Un lavoratore, inquadrato nel 5° livello CCNL Telecomunicazioni, era stato adibito sin dal 2016 a mansioni di operatore che i Giudici della Corte d’Appello hanno accertato, sulla base delle risultanze istruttorie acquisite in primo grado, essere riconducibili al 3° livello e, pertanto, notevolmente inferiori.
Ed infatti, il Collegio ha statuito che le mansioni svolte dal lavoratore dal 2016 non possono essere ricondotte al 5° livello di inquadramento, cui erano invece riconducibili quelle in precedenza espletate presso il settore di provenienza, essendo piuttosto riferibili al 3° livello del CCNL delle Telecomunicazioni e, in particolare, al profilo di “Tecnico di supervisione e controllo”.
Accertato l’intervenuto demansionamento professionale, la Corte di Appello, in riferimento al danno patito, ha dichiarato sussistere una serie di elementi presuntivi che evidenziano il danno alla professionalità subito dal lavoratore e in particolare: a) il grave demansionamento subito dal medesimo; b) la professionalità colpita dal demansionamento; c) la durata del demansionamento, dall’aprile 2016 e tuttora in atto; d) la sicura conoscenza dell’avvenuto demansionamento nell’ambiente lavorativo.

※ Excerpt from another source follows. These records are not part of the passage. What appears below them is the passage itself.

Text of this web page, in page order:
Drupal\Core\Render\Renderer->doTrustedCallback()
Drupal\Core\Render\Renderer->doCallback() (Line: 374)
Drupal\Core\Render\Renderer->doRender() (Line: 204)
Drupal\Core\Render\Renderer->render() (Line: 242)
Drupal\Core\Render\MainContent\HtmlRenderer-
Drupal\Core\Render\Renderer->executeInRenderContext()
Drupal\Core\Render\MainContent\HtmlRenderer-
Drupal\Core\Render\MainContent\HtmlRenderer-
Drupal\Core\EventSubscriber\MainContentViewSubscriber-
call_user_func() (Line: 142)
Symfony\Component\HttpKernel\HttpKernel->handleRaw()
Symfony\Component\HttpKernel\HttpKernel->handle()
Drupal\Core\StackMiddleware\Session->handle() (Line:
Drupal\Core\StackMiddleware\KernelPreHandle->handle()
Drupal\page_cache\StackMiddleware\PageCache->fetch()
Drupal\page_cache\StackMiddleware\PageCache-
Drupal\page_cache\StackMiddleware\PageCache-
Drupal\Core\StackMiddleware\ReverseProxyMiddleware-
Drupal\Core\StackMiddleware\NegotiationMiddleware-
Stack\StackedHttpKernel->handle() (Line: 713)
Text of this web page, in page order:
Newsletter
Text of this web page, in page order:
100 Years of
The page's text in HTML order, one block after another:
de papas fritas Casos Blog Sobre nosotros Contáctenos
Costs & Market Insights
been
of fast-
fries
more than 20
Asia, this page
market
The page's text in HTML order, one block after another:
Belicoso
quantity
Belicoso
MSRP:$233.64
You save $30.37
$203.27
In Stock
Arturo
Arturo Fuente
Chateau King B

Alla luce di detti elementi, la Corte ha proceduto a liquidare il danno nella misura del 30% della retribuzione mensile percepita dal lavoratore dall’aprile 2016 alla data della sentenza
In linea, quindi, con il consolidato orientamento della giurisprudenza, la Corte, oltre a confermare l’accertamento del demansionamento, ha sostanzialmente confermato anche il danno professionale liquidato in via equitativa dal giudice di prime cure.
Quanto sopra, evidenzia come la tesi difensiva avanzata dall’Avv. Salvagni in numerosi ricorsi patrocinati dall’omonimo studio, continui ad essere accolta tanto in primo grado, quanto nei successivi gradi di giudizio.